» **What is needed**
Sort through the entries below and pull out lines containing the word "goal".

::: Records provided

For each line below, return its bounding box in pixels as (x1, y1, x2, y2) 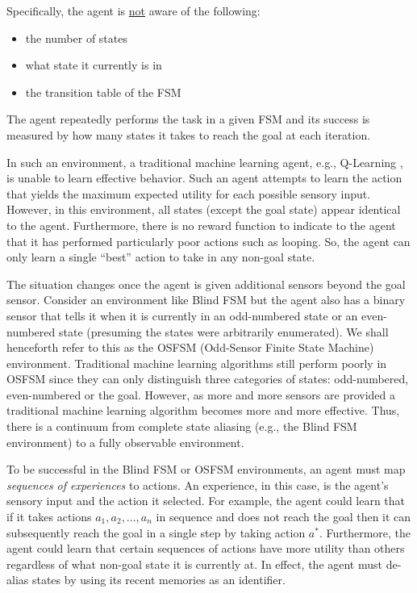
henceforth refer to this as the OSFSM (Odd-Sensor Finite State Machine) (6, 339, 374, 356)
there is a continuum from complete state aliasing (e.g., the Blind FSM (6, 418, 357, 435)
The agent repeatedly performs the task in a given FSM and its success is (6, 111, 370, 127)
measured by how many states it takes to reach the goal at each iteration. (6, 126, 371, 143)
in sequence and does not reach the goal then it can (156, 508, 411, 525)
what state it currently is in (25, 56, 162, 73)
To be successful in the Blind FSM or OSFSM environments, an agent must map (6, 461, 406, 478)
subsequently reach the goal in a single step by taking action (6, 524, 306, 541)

::::::
::: Records provided

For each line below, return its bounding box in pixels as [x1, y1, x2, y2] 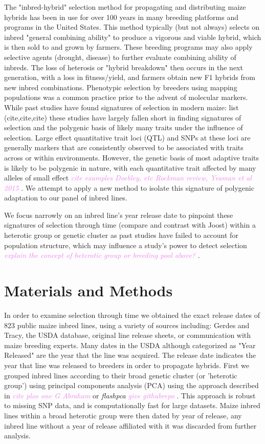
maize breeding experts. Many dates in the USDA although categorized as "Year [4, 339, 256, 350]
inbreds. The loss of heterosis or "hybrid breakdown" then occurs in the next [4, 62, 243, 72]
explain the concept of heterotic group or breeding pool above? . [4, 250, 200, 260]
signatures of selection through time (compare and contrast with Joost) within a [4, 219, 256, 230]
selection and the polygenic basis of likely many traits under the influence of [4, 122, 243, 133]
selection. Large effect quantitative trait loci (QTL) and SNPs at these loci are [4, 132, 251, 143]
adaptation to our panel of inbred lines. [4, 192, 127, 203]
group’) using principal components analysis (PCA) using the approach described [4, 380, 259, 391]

::::::

» **Answer to this task**
measured by how many states it takes to reach the goal at each iteration. (6, 126, 371, 143)
in sequence and does not reach the goal then it can (156, 508, 411, 525)
subsequently reach the goal in a single step by taking action (6, 524, 306, 541)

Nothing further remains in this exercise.